Designer Angeles Scorsetti creates showcases in home
Angeles Scorsetti casually leans against a Chanel-inspired display counter beneath two hanging crystal chandeliers inside the master closet of her MacDonald Highlands home. On the walls, Chanel bags, clutches, designer heels and impeccable stilettos are showcased in lighted display cases up to the ceiling. Fragrances and design books are stacked within reach. Garments hang organized on multiple racks, further insulating the intimate and richly designed space that Coco herself would have probably applauded.
“I call it Angeles’ Dream Closet,” Scorsetti, an Argentine-born designer, model, actress and mother, says with a smile. “I collect. Two things I love: My shoes and my bags. I love my fashion. It’s my hobby.”

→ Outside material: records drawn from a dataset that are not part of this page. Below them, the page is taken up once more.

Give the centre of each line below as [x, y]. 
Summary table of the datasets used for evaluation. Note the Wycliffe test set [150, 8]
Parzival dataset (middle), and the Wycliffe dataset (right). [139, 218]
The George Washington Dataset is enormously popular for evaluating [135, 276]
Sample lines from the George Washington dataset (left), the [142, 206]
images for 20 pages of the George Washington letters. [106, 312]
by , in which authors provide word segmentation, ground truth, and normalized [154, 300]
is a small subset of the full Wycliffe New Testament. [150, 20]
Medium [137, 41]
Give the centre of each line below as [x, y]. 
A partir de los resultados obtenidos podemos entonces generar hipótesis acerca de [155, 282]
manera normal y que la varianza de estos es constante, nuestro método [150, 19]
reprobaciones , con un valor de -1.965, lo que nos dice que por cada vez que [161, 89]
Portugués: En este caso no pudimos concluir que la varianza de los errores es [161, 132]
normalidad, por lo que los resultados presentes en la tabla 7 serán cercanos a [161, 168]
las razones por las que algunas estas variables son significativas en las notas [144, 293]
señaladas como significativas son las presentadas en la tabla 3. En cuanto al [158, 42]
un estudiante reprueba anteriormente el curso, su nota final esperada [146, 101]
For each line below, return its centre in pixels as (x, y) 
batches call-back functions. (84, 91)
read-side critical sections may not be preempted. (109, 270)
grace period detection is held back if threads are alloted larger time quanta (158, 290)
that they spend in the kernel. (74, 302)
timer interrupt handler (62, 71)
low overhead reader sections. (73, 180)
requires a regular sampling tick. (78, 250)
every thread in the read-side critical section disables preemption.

Wearing jeans and a black top, with her dark hair pulled back and jewelry glistening on her fingers, Scorsetti speaks of fashion with the sincerity of and passion of an art collector.
Her personal Chanel boutique closet serves as ample testament. It is, in its own right, a work of art — an installation nestled within the nearly 10,000-square-foot home she and her husband, Steve Mason, purchased on the Dragon Ridge Golf Course and spent six months remodeling, leaving behind their Mandarin Oriental (now Waldorf Astoria) penthouse where they lived eight years above the Strip.
Now, on the ground, their sprawling, open-space floor plan (with glass walls that open and close for indoor-outdoor living), looks out over the golf course and mountain behind it. The open kitchen is connected to the vast living room with multiple seating areas and a cozy, black, modular sofa anchoring it.
From inside the living room, one can see across the pool into the master bedroom, up into the second-floor entertainment area and into the foyer directly below where a nearly 20-foot-long, deep-red chaise lounge stretches under three ring-shaped crystal chandeliers.
The home, itself, is a series of elaborate showrooms, including the cabana, decorated by the perpetually inspired Scorsetti. All of the furniture and lighting is from their company, Scorsetti Design, which has a studio on 3091 Tompkins Ave.
They have access to a library of 1,000 vendors all over the world. The interior decorating firm has created unique looks for many high-end homes throughout the Las Vegas Valley. The art collection is their own — sculptures, mosaics and reliefs of nudes.
Upstairs, a silver, velvet modular couch faces a 120-inch digital screen in the entertainment area that happens to be playing on this particular evening, real-time satellite images of cities across the planet. Mason’s autographed Elton John memorabilia, including an electric guitar signed by the singer and the band, is encased on the wall, leading into the other rooms and out to the balcony. Scorsetti said she loves New York City and its rooftop bars, so they created their own with a view of the Strip in the distance.
Downstairs, in the master bedroom, velvet-on-metallic wallpaper from London textures the walls surrounding the bed and sitting area that opens to the Jacuzzi. The rosemary, high-gloss hardwood floor reflects the chandelier.
“I like it to be relaxing and comfortable, pretty much a sanctuary for me and my husband,” she said. They both prefer a resort- and spa-style ambiance in their home. Scorsetti’s personal taste, “contemporary modern chic glam,” defines the inside while the pool area is Miami minimalism.
The entire house is a reflection of the luxury they love. The chef and butler pantry is off the kitchen, and the walk-in wine cellar is just off the living room.
“My only goal was to open beautiful showrooms,” Scorsetti said, referring back to the start of her career when at age 18, she told her father she wanted to design showrooms. By 20 she had four and was traveling to European cities and spending time in the U.S. — Miami, New York and Los Angeles. She moved to L.A. in 2003, where she worked for two design firms before opening her own.
“My background is pretty intense. I did a lot as a little girl.”
As the only child of an Argentine mother and Italian father, growing up in Buenos Aires, she learned the trade through her family.
Her father, she said, was an Army man, who also did real estate — buying and flipping houses — and her grandfather owned his own construction company while her mother specialized in antiques: “That’s where it started.”
In 2011, Scorsetti and Mason moved to Las Vegas, selling their four-story home on King Road and Sunset Boulevard in West Hollywood to Nicole Scherzinger of Pussycat Dolls and opening shop here.
They’re already building another home in MacDonald Highlands, and she is working on pilot episodes for a reality television show on her interior design and role as “the lady boss.”
They love to relax at home with their 8-year-old son, Rocco, and their Chihuahua, entertain and are quite social, which is what drew them to the lifestyle at MacDonald Highlands, an exclusive country club community with happy hours, golf clubs, tennis clubs (Scorsetti is in two), and other socials.
“For me, it’s like a lifestyle,” Scorsetti said. “MacDonald Highlands is the new Beverly Hills.”